Problem details:
All pictures are to be dropped, and everything else in the data duplicated exactly.

Records supplied:

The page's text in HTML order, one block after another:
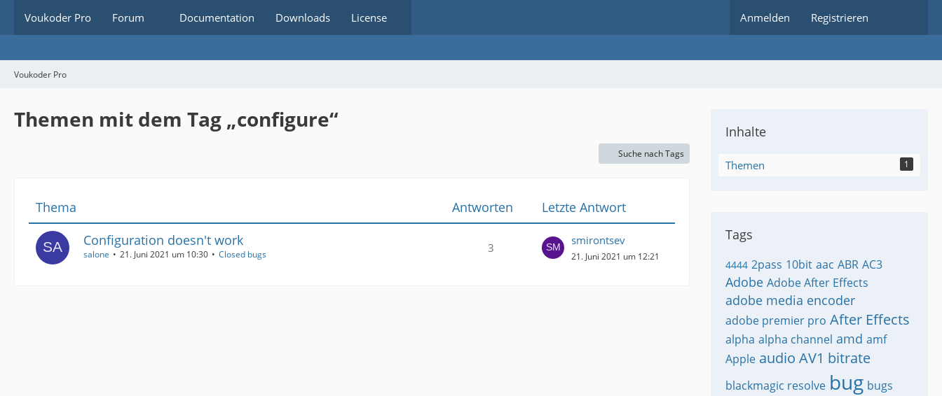
Voukoder Pro Forum Documentation Downloads License Anmelden Registrieren
Voukoder Pro
Themen mit dem Tag „configure“
Suche nach Tags
Thema Antworten
Letzte Antwort
Configuration doesn't work
salone 21. Juni 2021 um 10:30 Closed bugs 3
smirontsev
21. Juni 2021 um 12:21
Inhalte
Themen 1
Tags
4444 2pass 10bit aac ABR AC3
Adobe Adobe After Effects
adobe media encoder
adobe premier pro After Effects
alpha alpha channel amd amf
Apple audio AV1 bitrate
blackmagic resolve bug bugs
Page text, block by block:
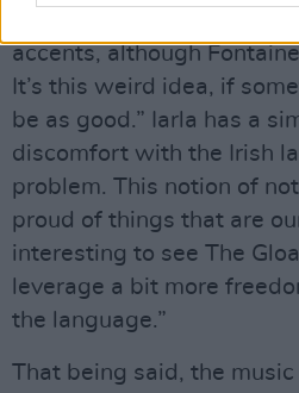
accents, although
It’s this weird idea, if
be as good.” Iarla has a
discomfort with the Irish
problem. This notion of
proud of things that are
interesting to see The
leverage a bit more
the language.”
That being said, the
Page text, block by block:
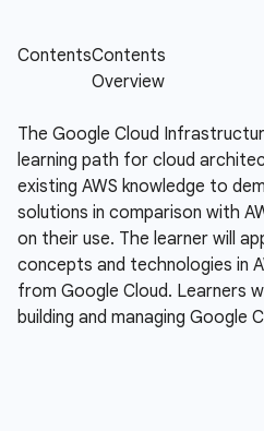
The Google Cloud
learning path for cloud
existing AWS knowledge to
solutions in comparison with
on their use. The learner will
concepts and technologies in
from Google Cloud. Learners
building and managing Google
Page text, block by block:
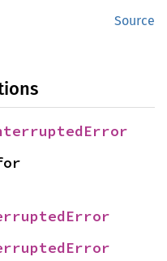
Source
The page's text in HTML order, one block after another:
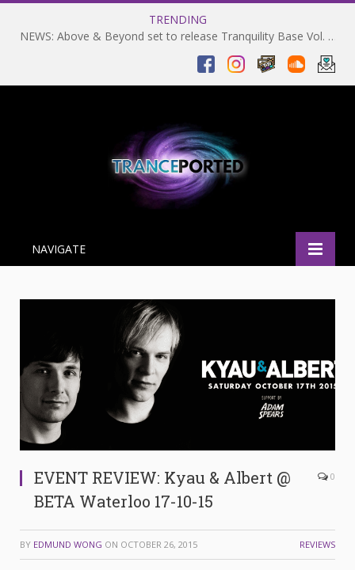
TRENDING
NEWS: Above & Beyond set to release Tranquility Base Vol. 2 on 06-02-2024 and return to Coachella in 2025
NAVIGATE
EVENT REVIEW: Kyau & Albert @
BETA Waterloo 17-10-15
0
BY EDMUND WONG ON OCTOBER 26, 2015 REVIEWS

Solution for this problem:
The page's text in HTML order, one block after another:
Voukoder Pro Forum Documentation Downloads License Anmelden Registrieren
Voukoder Pro
Themen mit dem Tag „configure“
Suche nach Tags
Thema Antworten
Letzte Antwort
Configuration doesn't work
salone 21. Juni 2021 um 10:30 Closed bugs 3
smirontsev
21. Juni 2021 um 12:21
Inhalte
Themen 1
Tags
4444 2pass 10bit aac ABR AC3
Adobe Adobe After Effects
adobe media encoder
adobe premier pro After Effects
alpha alpha channel amd amf
Apple audio AV1 bitrate
blackmagic resolve bug bugs
Page text, block by block:
accents, although
It’s this weird idea, if
be as good.” Iarla has a
discomfort with the Irish
problem. This notion of
proud of things that are
interesting to see The
leverage a bit more
the language.”
That being said, the
Page text, block by block:
The Google Cloud
learning path for cloud
existing AWS knowledge to
solutions in comparison with
on their use. The learner will
concepts and technologies in
from Google Cloud. Learners
building and managing Google
Page text, block by block:
Source
The page's text in HTML order, one block after another:
TRENDING
NEWS: Above & Beyond set to release Tranquility Base Vol. 2 on 06-02-2024 and return to Coachella in 2025
NAVIGATE
EVENT REVIEW: Kyau & Albert @
BETA Waterloo 17-10-15
0
BY EDMUND WONG ON OCTOBER 26, 2015 REVIEWS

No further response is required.